Materials provided
┄┄┄┄┄┄┄┄┄┄┄┄┄┄┄┄┄┄┄┄

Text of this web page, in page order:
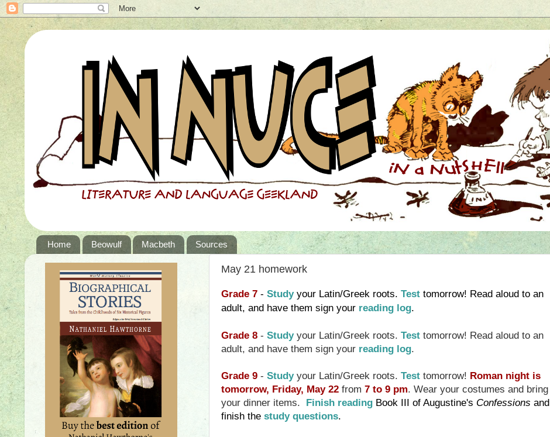
Home Beowulf Macbeth Sources
May 21 homework
Grade 7 - Studyyour Latin/Greek roots. Test tomorrow! Read aloud to an
adult, and have them sign your reading log.
Grade 8 - Studyyour Latin/Greek roots. Test tomorrow! Read aloud to an
adult, and have them sign your reading log.
Grade 9 - Studyyour Latin/Greek roots. Test tomorrow! Roman night is
tomorrow, Friday, May 22 from 7 to 9 pm. Wear your costumes and bring
your dinner items. Finish reading Book III of Augustine's Confessions and
finish the study questions.

┄┄┄┄┄┄┄┄┄┄┄┄┄┄┄┄┄┄┄┄

Instructions for the task
Starting with the line that contains "your dinner items.", print each line through the last one in the listing. Include both end lines and add nothing.

Response below
your dinner items. Finish reading Book III of Augustine's Confessions and
finish the study questions.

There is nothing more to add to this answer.